Мы можем играть там, где нам разрешают. Исключение, когда они нам на субподряде что-то отдают. Bosch, например, отдает компании Prettl по всему миру делать свои небольшие изделия. У Bosch вроде со стола крошки упали, он и не заметил. А Prettl объелся, потому что он маленький. Группа компаний Prettl — скрытый лидер, она делает продукцию для Bosch на субподряде. Bosch сами делают для автомобилей систему электроники, они могут прийти в Prettl и сказать: сделай нам вот такой жгутик. Но напрямую ты поставлять Volkswagen не будешь. Мы поставляем в систему, в комплекте. То есть, например, холодильник же вам без шнура не привозят, но вы знаете Bosch, а Prettl не знаете, хотя именно Prettl делает сетевые шнуры.

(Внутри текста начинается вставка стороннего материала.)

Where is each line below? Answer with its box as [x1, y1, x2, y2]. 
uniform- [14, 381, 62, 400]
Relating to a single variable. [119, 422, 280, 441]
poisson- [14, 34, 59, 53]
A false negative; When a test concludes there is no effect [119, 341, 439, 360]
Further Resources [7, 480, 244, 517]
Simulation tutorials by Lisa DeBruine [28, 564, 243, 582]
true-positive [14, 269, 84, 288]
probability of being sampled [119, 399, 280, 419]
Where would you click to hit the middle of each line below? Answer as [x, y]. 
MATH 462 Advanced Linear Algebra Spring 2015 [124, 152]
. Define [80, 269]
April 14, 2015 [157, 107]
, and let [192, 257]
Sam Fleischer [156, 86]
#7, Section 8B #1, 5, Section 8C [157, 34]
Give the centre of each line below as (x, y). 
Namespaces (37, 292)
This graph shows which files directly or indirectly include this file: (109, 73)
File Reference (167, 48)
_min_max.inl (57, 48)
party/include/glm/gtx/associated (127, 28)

 А кто делает жгуты, например, на KIA или Hyundai?

— Международная компания Yura, но сейчас она уходит с российского рынка. Они тоже были потенциально готовы наш провод покупать. Но только провод, не жгуты. Их они делали сами, у них в России было очень большое производство. Это очень крупная компания, но ее никто не знает. И по всему миру для этих моделей делают жгуты именно они.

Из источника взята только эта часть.